Ingleside is a city primarily in San Patricio County, with small parts in Nueces County, in the U.S. state of Texas. Its population was 9,519 at the 2020 census.

Geography 
According to the United States Census Bureau, the city has a total area of 14.5 sq mi (37.6 km), of which 0.1 sq mi (0.3 km) (0.76%) is covered by water.  The city is almost entirely in San Patricio County, with slivers to the southeast in Nueces County.

Demographics

2020 census 

As of the 2020 United States census, there were 9,519 people, 3,349 households, and 2,417 families residing in the city.

2000 census 
As of the census of 2000,  9,388 people, 2,980 households, and 2,226 were  families residing in the city. The population density was 652.1 people/sq mi (251.7/km). The 3,268 housing units  averaged 227.0/sq mi (87.6/km). The racial makeup of the city was 77.56% White, 5.60% African American, 0.88% Native American, 1.86% Asian, 0.27% Pacific Islander, 10.18% from other races, and 3.64% from two or more races. Hispanics or Latinos of any race were 27.71% of the population.
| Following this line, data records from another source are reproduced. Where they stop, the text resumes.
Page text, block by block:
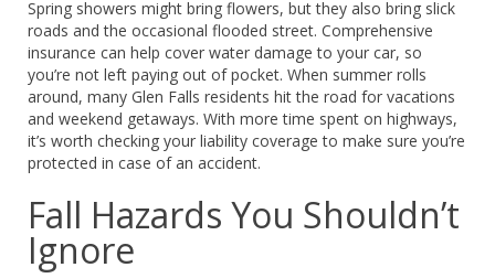
Spring showers might bring flowers, but they also bring slick
roads and the occasional flooded street. Comprehensive
insurance can help cover water damage to your car, so
you’re not left paying out of pocket. When summer rolls
around, many Glen Falls residents hit the road for vacations
and weekend getaways. With more time spent on highways,
it’s worth checking your liability coverage to make sure you’re
protected in case of an accident.
Fall Hazards You Shouldn’t
Ignore
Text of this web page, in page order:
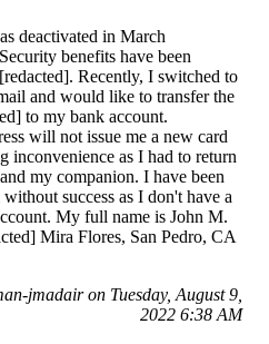
deactivated in March
benefits have been
Recently, I switched to
and would like to transfer the
to my bank account.
will not issue me a new card
inconvenience as I had to return
my companion. I have been
success as I don't have a
My full name is John M.
Mira Flores, San Pedro, CA
jmadair on Tuesday, August 9,
2022 6:38 AM
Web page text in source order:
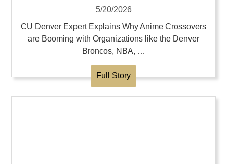
5/20/2026
CU Denver Expert Explains Why Anime Crossovers
are Booming with Organizations like the Denver
Broncos, NBA, …
Full Story
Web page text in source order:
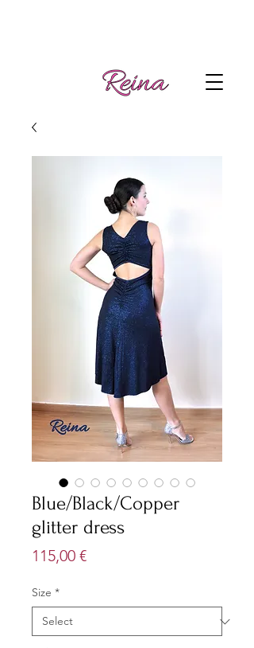
Blue/Black/Copper
glitter dress
115,00 €Price
Size *
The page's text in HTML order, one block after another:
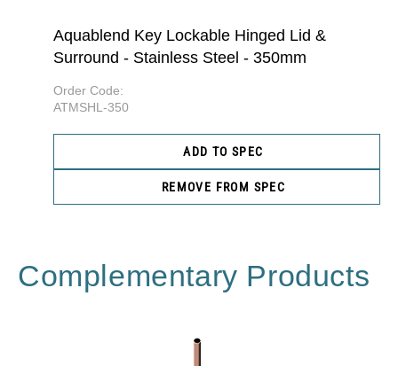
Aquablend Key Lockable Hinged Lid &
Surround - Stainless Steel - 350mm
Order Code:
ATMSHL-350
ADD TO SPEC
REMOVE FROM SPEC
Complementary Products
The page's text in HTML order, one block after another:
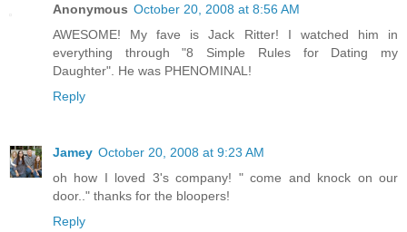
Anonymous October 20, 2008 at 8:56 AM
AWESOME! My fave is Jack Ritter! I watched him in
everything through "8 Simple Rules for Dating my
Daughter". He was PHENOMINAL!
Reply
Jamey October 20, 2008 at 9:23 AM
oh how I loved 3's company! " come and knock on our
door.." thanks for the bloopers!
Reply
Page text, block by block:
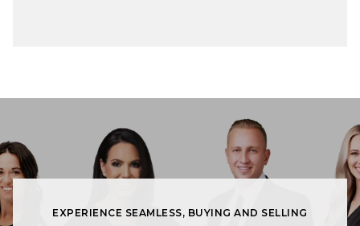
EXPERIENCE SEAMLESS, BUYING AND SELLING
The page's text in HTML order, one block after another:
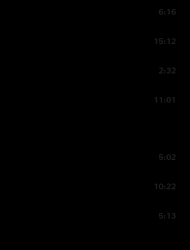
6:16
15:12
2:32
11:01
5:02
10:22
5:13
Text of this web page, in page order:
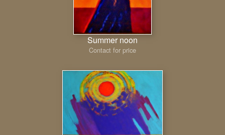
Summer noon
Contact for price
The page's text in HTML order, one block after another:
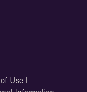
of Use|
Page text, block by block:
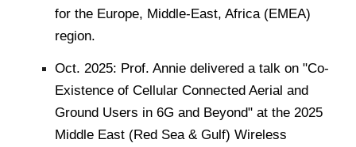
for the Europe, Middle-East, Africa (EMEA)
region.
Oct. 2025: Prof. Annie delivered a talk on "Co-
Existence of Cellular Connected Aerial and
Ground Users in 6G and Beyond" at the 2025
Middle East (Red Sea & Gulf) Wireless
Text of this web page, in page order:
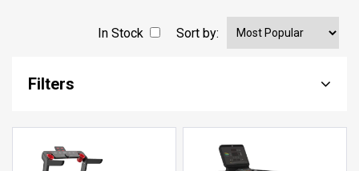
In Stock Sort by:
Filters
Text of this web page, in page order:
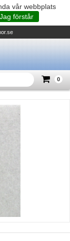
vår webbplats
Jag förstår
0
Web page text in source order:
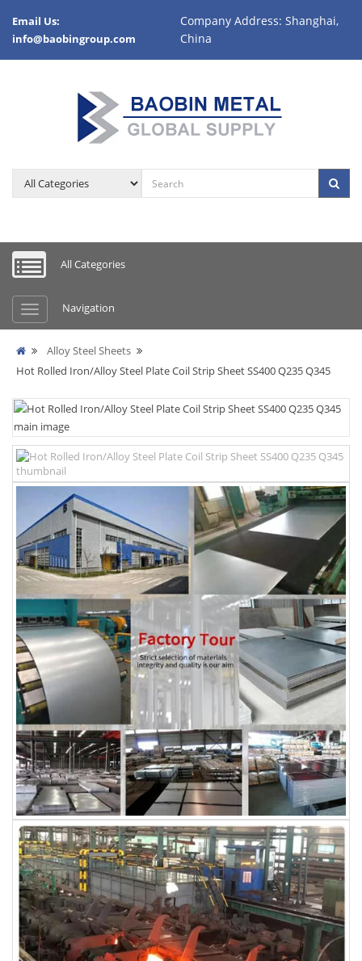
Email Us:
info@baobingroup.com
Company Address: Shanghai,
China
All Categories
Navigation
Alloy Steel Sheets
Hot Rolled Iron/Alloy Steel Plate Coil Strip Sheet SS400 Q235 Q345
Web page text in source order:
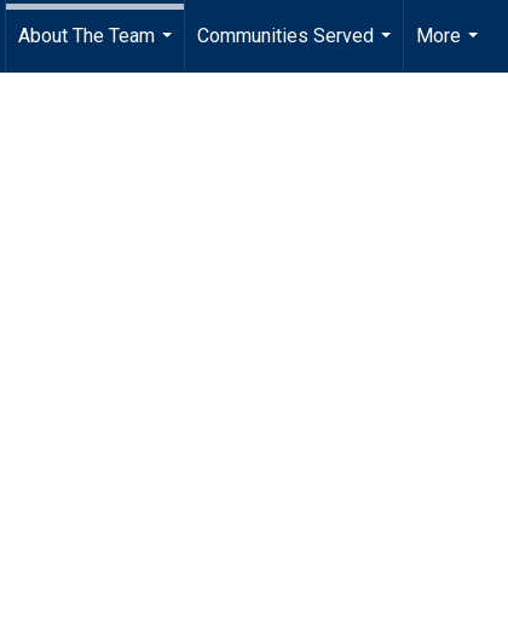
About The Team
Communities Served
...
More
...
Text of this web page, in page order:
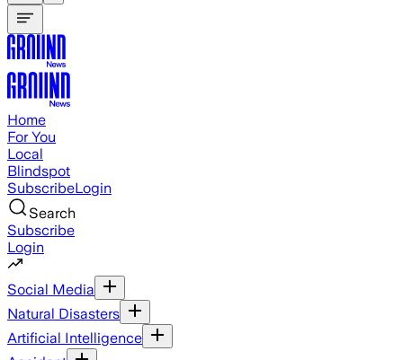
Home
For You
Local
Blindspot
SubscribeLogin
Search
Subscribe
Login
Social Media
Natural Disasters
Artificial Intelligence
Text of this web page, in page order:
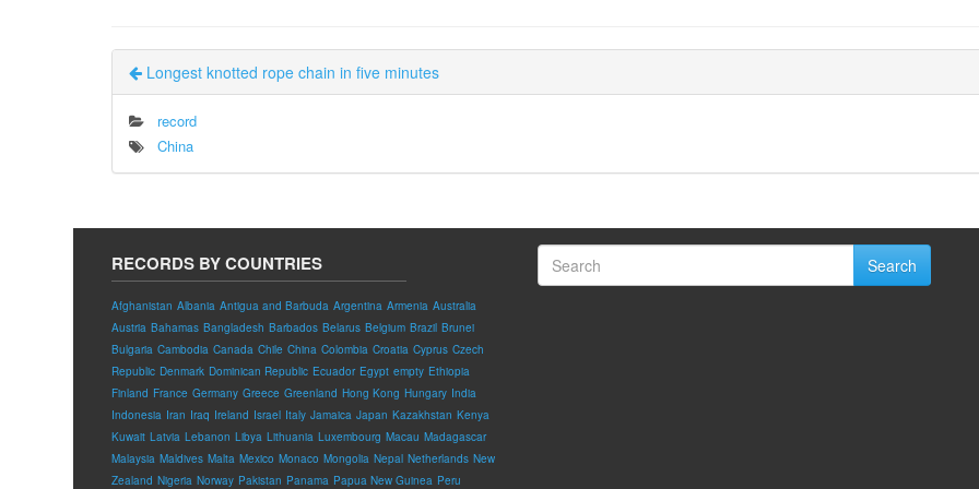
Longest knotted rope chain in five minutes
record
China
RECORDS BY COUNTRIES
Afghanistan Albania Antigua and Barbuda Argentina Armenia Australia
Austria Bahamas Bangladesh Barbados Belarus Belgium Brazil Brunei
Bulgaria Cambodia Canada Chile China Colombia Croatia Cyprus Czech
Republic Denmark Dominican Republic Ecuador Egypt empty Ethiopia
Finland France Germany Greece Greenland Hong Kong Hungary India
Indonesia Iran Iraq Ireland Israel Italy Jamaica Japan Kazakhstan Kenya
Kuwait Latvia Lebanon Libya Lithuania Luxembourg Macau Madagascar
Malaysia Maldives Malta Mexico Monaco Mongolia Nepal Netherlands New
Zealand Nigeria Norway Pakistan Panama Papua New Guinea Peru
Search
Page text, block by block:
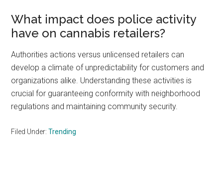
What impact does police activity
have on cannabis retailers?
Authorities actions versus unlicensed retailers can
develop a climate of unpredictability for customers and
organizations alike. Understanding these activities is
crucial for guaranteeing conformity with neighborhood
regulations and maintaining community security.
Filed Under:Trending
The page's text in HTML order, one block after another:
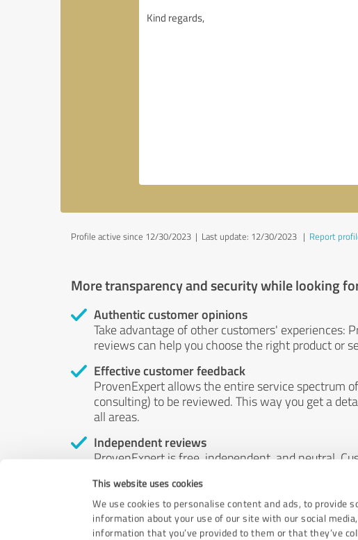
This website uses cookies
We use cookies to personalise content and ads, to provide
information about your use of our site with our social
information that you’ve provided to them or that they’ve
Profile active since 12/30/2023 | Last update: 12/30/2023 | Report
More transparency and security while looking
Authentic customer opinions
Take advantage of other customers' experiences:
reviews can help you choose the right product or
Effective customer feedback
ProvenExpert allows the entire service spectrum
consulting) to be reviewed. This way you get a
all areas.
Independent reviews
ProvenExpert is free, independent, and neutral.
by money or by any other means.
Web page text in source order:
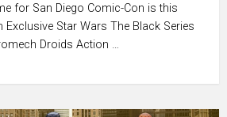
for San Diego Comic-Con is this
Exclusive Star Wars The Black Series
Droids Action …
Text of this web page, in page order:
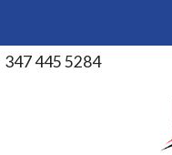
347 445 5284
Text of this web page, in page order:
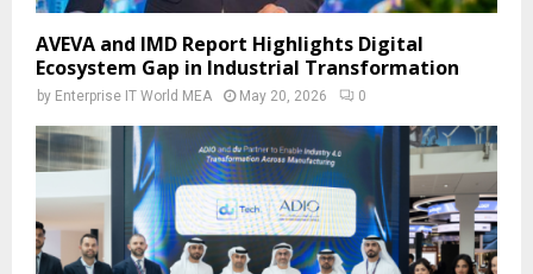
AVEVA and IMD Report Highlights Digital
Ecosystem Gap in Industrial Transformation
by Enterprise IT World MEA May 20, 2026 0
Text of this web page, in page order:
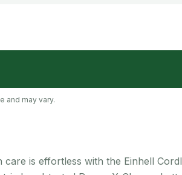
and may vary.
is effortless with the Einhell
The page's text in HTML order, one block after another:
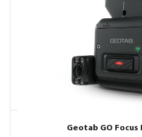
Geotab GO Focus
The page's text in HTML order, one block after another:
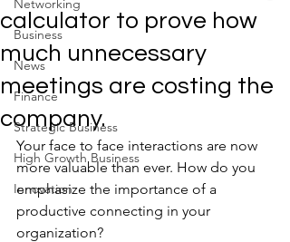
Networking
Business
News
Finance
Strategic Business
High Growth Business
Innovation
calculator to prove how
much unnecessary
meetings are costing the
company.
Your face to face interactions are now
more valuable than ever. How do you
emphasize the importance of a
productive connecting in your
organization?
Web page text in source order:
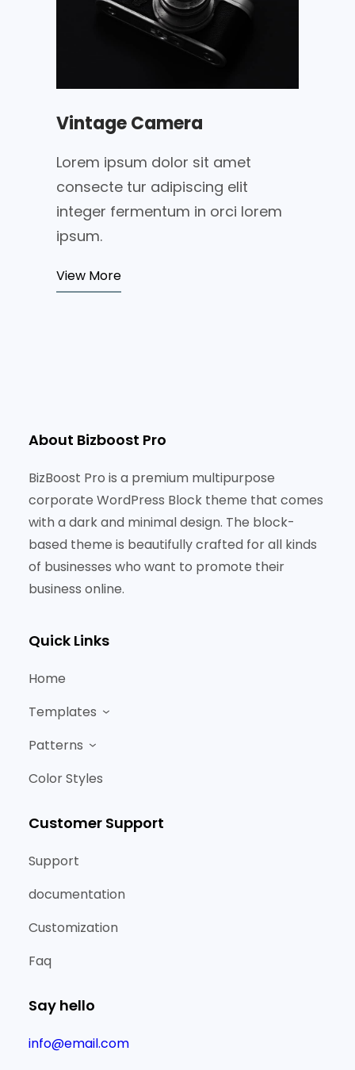
Vintage Camera
Lorem ipsum dolor sit amet
consecte tur adipiscing elit
integer fermentum in orci lorem
ipsum.
View More
About Bizboost Pro
BizBoost Pro is a premium multipurpose
corporate WordPress Block theme that comes
with a dark and minimal design. The block-
based theme is beautifully crafted for all kinds
of businesses who want to promote their
business online.
Quick Links
Home
Templates
Patterns
Color Styles
Customer Support
Support
documentation
Customization
Faq
Say hello
info@email.com
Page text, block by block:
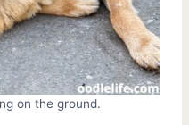
on the ground.
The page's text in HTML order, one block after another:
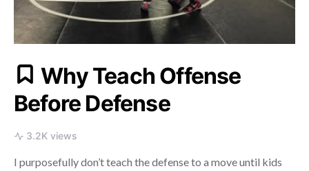
Why Teach Offense
Before Defense
3.2K views
I purposefully don’t teach the defense to a move until kids
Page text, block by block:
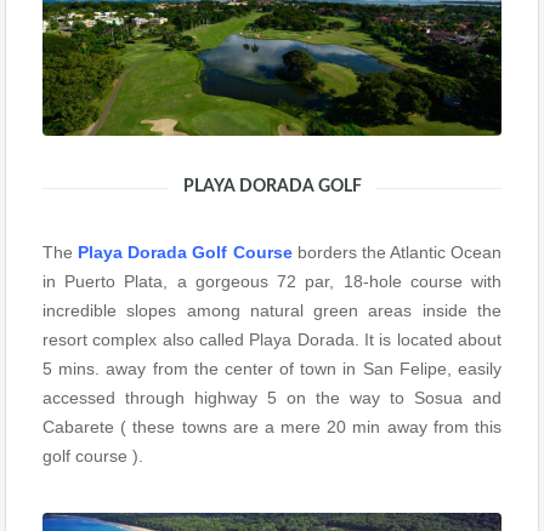
PLAYA DORADA GOLF
The Playa Dorada Golf Courseborders the Atlantic Ocean
in Puerto Plata, a gorgeous 72 par, 18-hole course with
incredible slopes among natural green areas inside the
resort complex also called Playa Dorada. It is located about
5 mins. away from the center of town in San Felipe, easily
accessed through highway 5 on the way to Sosua and
Cabarete ( these towns are a mere 20 min away from this
golf course ).
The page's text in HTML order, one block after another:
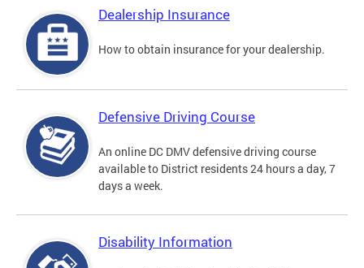
Dealership Insurance
How to obtain insurance for your dealership.
Defensive Driving Course
An online DC DMV defensive driving course
available to District residents 24 hours a day, 7
days a week.
Disability Information
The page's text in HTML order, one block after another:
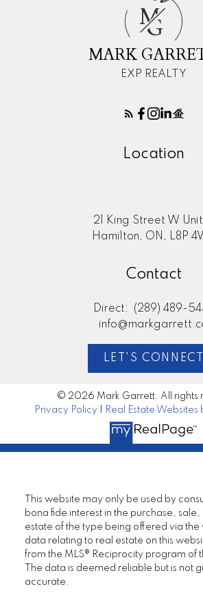
Real Estate
Here to help you
the way
Search Listings
Blog
Mortgage
I look
LET’S
M
G
MARK
EXP REALTY
Location
21 King Street W
Hamilton, ON, L8P
Contact
Direct:
(289) 489-
LET'S CONNECT
© 2026 Mark Garrett. All rights
Privacy Policy
Real Estate
This website may only be used by
bona fide interest in the purchase, sale,
estate of the type being offered via the
data relating to real estate on this
from the MLS® Reciprocity program of
The data is deemed reliable but is not
accurate.
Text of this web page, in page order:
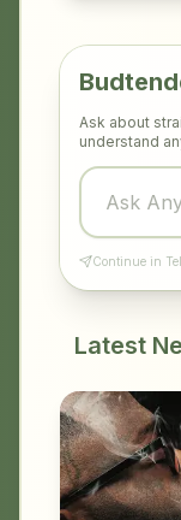
Ask about
understand
Continue in
Latest
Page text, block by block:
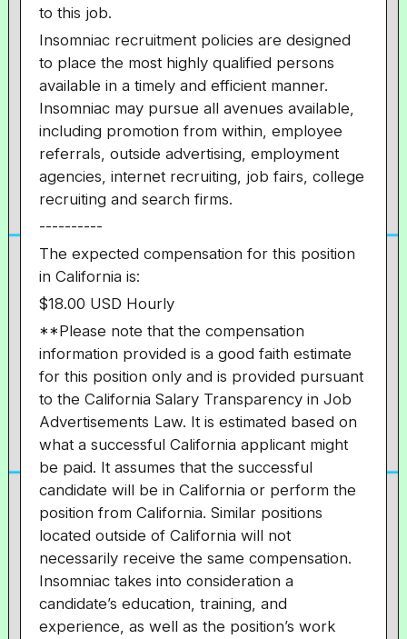
to this job.
Insomniac recruitment policies are designed
to place the most highly qualified persons
available in a timely and efficient manner.
Insomniac may pursue all avenues available,
including promotion from within, employee
referrals, outside advertising, employment
agencies, internet recruiting, job fairs, college
recruiting and search firms.
----------
The expected compensation for this position
in California is:
$18.00 USD Hourly
**Please note that the compensation
information provided is a good faith estimate
for this position only and is provided pursuant
to the California Salary Transparency in Job
Advertisements Law. It is estimated based on
what a successful California applicant might
be paid. It assumes that the successful
candidate will be in California or perform the
position from California. Similar positions
located outside of California will not
necessarily receive the same compensation.
Insomniac takes into consideration a
candidate’s education, training, and
experience, as well as the position’s work
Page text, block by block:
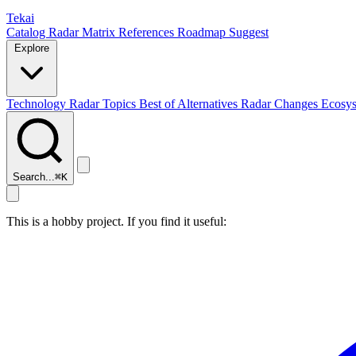
Tekai
Catalog RadarMatrix References Roadmap Suggest
Technology RadarTopics Best ofAlternatives Radar Changes
Search...⌘K
This is a hobby project. If you find it useful:
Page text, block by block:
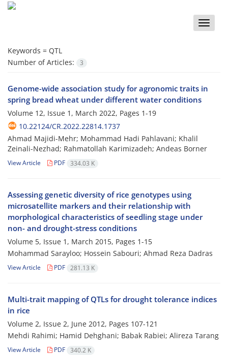
Toggle
Keywords = QTL
Number of Articles:
3
Genome-wide association study for agronomic traits in
spring bread wheat under different water conditions
Volume 12, Issue 1, March 2022, Pages 1-19
10.22124/CR.2022.22814.1737
Ahmad Majidi-Mehr; Mohammad Hadi Pahlavani; Khalil
Zeinali-Nezhad; Rahmatollah Karimizadeh; Andeas Borner
View Article PDF 334.03 K
Assessing genetic diversity of rice genotypes using
microsatellite markers and their relationship with
morphological characteristics of seedling stage under
non- and drought-stress conditions
Volume 5, Issue 1, March 2015, Pages 1-15
Mohammad Sarayloo; Hossein Sabouri; Ahmad Reza Dadras
View Article PDF 281.13 K
Multi-trait mapping of QTLs for drought tolerance indices
in rice
Volume 2, Issue 2, June 2012, Pages 107-121
Mehdi Rahimi; Hamid Dehghani; Babak Rabiei; Alireza Tarang
View Article PDF 340.2 K
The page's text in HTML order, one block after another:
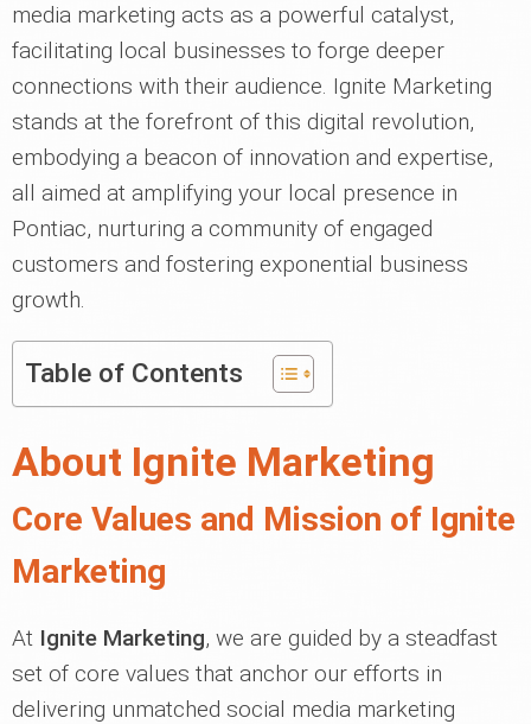
media marketing acts as a powerful catalyst,
facilitating local businesses to forge deeper
connections with their audience. Ignite Marketing
stands at the forefront of this digital revolution,
embodying a beacon of innovation and expertise,
all aimed at amplifying your local presence in
Pontiac, nurturing a community of engaged
customers and fostering exponential business
growth.
Table of Contents
About Ignite Marketing
Core Values and Mission of Ignite
Marketing
At Ignite Marketing, we are guided by a steadfast
set of core values that anchor our efforts in
delivering unmatched social media marketing

Of the 2,980 households,  45.4% had children under 18 living with them, 60.7% were married couples living together, 9.5% had a female householder with no husband present, and 25.3% were not families. About 20.0% of all households were made up of individuals, and 5.5% had someone living alone who was 65 or older. The average household size was 2.87, and the average family size was 3.33.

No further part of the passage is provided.